== Segment start ==

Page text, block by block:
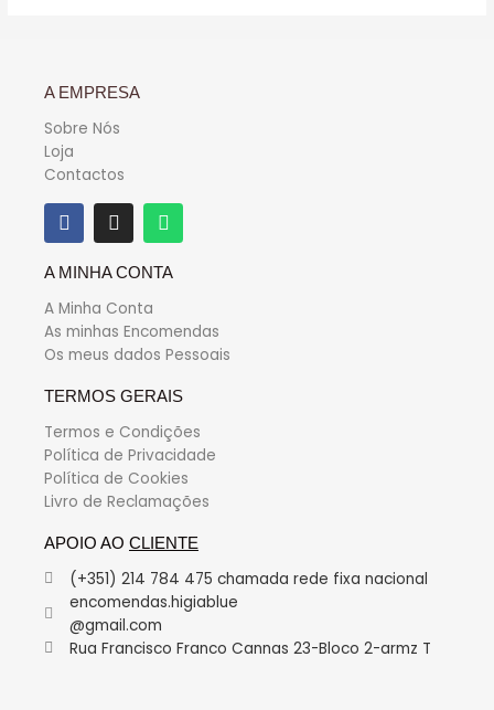
A EMPRESA
Sobre Nós
Loja
Contactos
A MINHA CONTA
A Minha Conta
As minhas Encomendas
Os meus dados Pessoais
TERMOS GERAIS
Termos e Condições
Política de Privacidade
Política de Cookies
Livro de Reclamações
APOIO AO CLIENTE
(+351) 214 784 475 chamada rede fixa nacional
encomendas.higiablue
@gmail.com
Rua Francisco Franco Cannas 23-Bloco 2-armz T
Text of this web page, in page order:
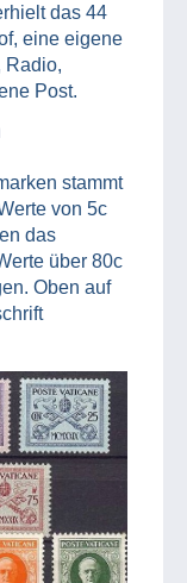
das 44
eine eigene
Radio,
Post.
stammt
von 5c
das
über 80c
Oben auf
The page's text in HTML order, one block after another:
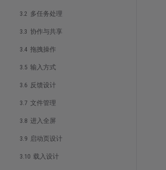
3.2 多任务处理
3.3 协作与共享
3.4 拖拽操作
3.5 输入方式
3.6 反馈设计
3.7 文件管理
3.8 进入全屏
3.9 启动页设计
3.10 载入设计
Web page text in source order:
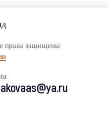
права защищены
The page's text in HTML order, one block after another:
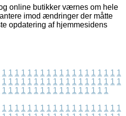
online butikker værnes om hele
imod ændringer der måtte
opdatering af hjemmesidens
1 1 1 1 1 1 1 1 1 1 1 1 1 1 1 1 1 1 1
1 1 1 1 1 1 1 1 1 1 1 1 1 1 1 1 1 1 1
1 1 1 1 1 1 1 1 1 1 1 1 1 1 1 1 1
1 1 1 1 1 1 1 1 1 1 1 1 1 1 1 1 1 1 1
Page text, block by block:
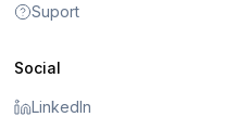
Suport
Social
LinkedIn
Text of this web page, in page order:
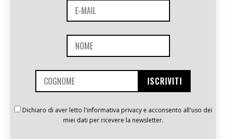
Dichiaro di aver letto l'informativa privacy e acconsento all'uso dei
miei dati per ricevere la newsletter.

== Segment end ==

» **EXERCISE REQUIREMENTS**: Set down the entries again without change. Leave the pictures out.

» **RESULT OF THE TASK**:
Page text, block by block:
A EMPRESA
Sobre Nós
Loja
Contactos
A MINHA CONTA
A Minha Conta
As minhas Encomendas
Os meus dados Pessoais
TERMOS GERAIS
Termos e Condições
Política de Privacidade
Política de Cookies
Livro de Reclamações
APOIO AO CLIENTE
(+351) 214 784 475 chamada rede fixa nacional
encomendas.higiablue
@gmail.com
Rua Francisco Franco Cannas 23-Bloco 2-armz T
Text of this web page, in page order:
das 44
eine eigene
Radio,
Post.
stammt
von 5c
das
über 80c
Oben auf
The page's text in HTML order, one block after another:
3.2 多任务处理
3.3 协作与共享
3.4 拖拽操作
3.5 输入方式
3.6 反馈设计
3.7 文件管理
3.8 进入全屏
3.9 启动页设计
3.10 载入设计
Web page text in source order:
права защищены
The page's text in HTML order, one block after another:
online butikker værnes om hele
imod ændringer der måtte
opdatering af hjemmesidens
1 1 1 1 1 1 1 1 1 1 1 1 1 1 1 1 1 1 1
1 1 1 1 1 1 1 1 1 1 1 1 1 1 1 1 1 1 1
1 1 1 1 1 1 1 1 1 1 1 1 1 1 1 1 1
1 1 1 1 1 1 1 1 1 1 1 1 1 1 1 1 1 1 1
Page text, block by block:
Suport
Social
LinkedIn
Text of this web page, in page order:
Dichiaro di aver letto l'informativa privacy e acconsento all'uso dei
miei dati per ricevere la newsletter.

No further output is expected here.